Back to Bayesics: Uncovering Human Mobility Distributions and Anomalies with an Integrated Statistical and Neural Framework

TL;DR

DeepBayesic is a novel framework that integrates Bayesian principles with deep neural networks to model the underlying multivariate distributions from sparse and complex datasets to provide a more comprehensive understanding of mobility patterns.

Abstract

Existing methods for anomaly detection often fall short due to their inability to handle the complexity, heterogeneity, and high dimensionality inherent in real-world mobility data. In this paper, we propose DeepBayesic, a novel framework that integrates Bayesian principles with deep neural networks to model the underlying multivariate distributions from sparse and complex datasets. Unlike traditional models, DeepBayesic is designed to manage heterogeneous inputs, accommodating both continuous and categorical data to provide a more comprehensive understanding of mobility patterns. The framework features customized neural density estimators and hybrid architectures, allowing for flexibility in modeling diverse feature distributions and enabling the use of specialized neural networks tailored to different data types. Our approach also leverages agent embeddings for personalized anomaly detection, enhancing its ability to distinguish between normal and anomalous behaviors for individual agents. We evaluate our approach on several mobility datasets, demonstrating significant improvements over state-of-the-art anomaly detection methods. Our results indicate that incorporating personalization and advanced sequence modeling techniques can substantially enhance the ability to detect subtle and complex anomalies in spatiotemporal event sequences.
Paper Structure (29 sections, 15 equations, 4 figures, 3 tables)

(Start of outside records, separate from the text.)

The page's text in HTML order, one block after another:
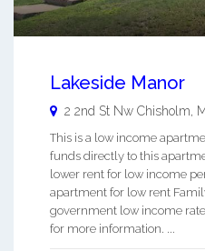
Lakeside Manor
2 2nd St Nw Chisholm
This is a low income
funds directly to this
lower rent for low income
apartment for low rent
government low income
for more information. ...
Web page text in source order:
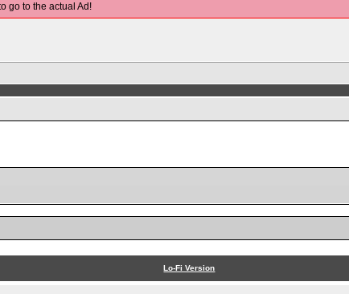
go to the actual Ad!
Lo-Fi Version

This paper contains 29 sections, 15 equations, 4 figures, 3 tables.

Figures (4)

  • Figure 1: Agent embedding auto-encoder. A Transformer Encoder is trained to project an input feature sequence $\boldsymbol{X}$, encoded by a Sequence Encoder and prefixed by learnable token $E_{0}$, into its latent representation $h$. Simultaneously, a Transformer Decoder is trained to reconstruct the encoded sequence from the latent representation $h$ and the standard positional encoding $\boldsymbol{PE}$.
  • Figure 2: DeepBayesic pipeline. The agent embedding $h$ is fed into three modules: Arrival Time Estimation, POI Type Estimation, and Stay Duration Estimation. Each module uses $h$ along with other relevant inputs to estimate the corresponding conditional probability distributions, which are then integrated into a joint probability model. Finally, the agent embedding $h$ and an observation $x$ are input into the joint probability model to calculate anomaly score $s$.
  • Figure 3: ROC curves for anomaly detection performance across different datasets and levels of granularity. The top row (a-c) shows the ROC curves for agent-level anomaly detection, while the bottom row (d-f) shows the ROC curves for staypoint-level anomaly detection. Our method, DeepBayesic, is represented in red.
  • Figure 4: Visualization of (a) the predicted arrival time distribution across multiple agents and (b) the predicted duration distribution conditioned on agent embedding, arrival time, and POI types (blue for school, orange for recreation) for a student agent and a non-student agent.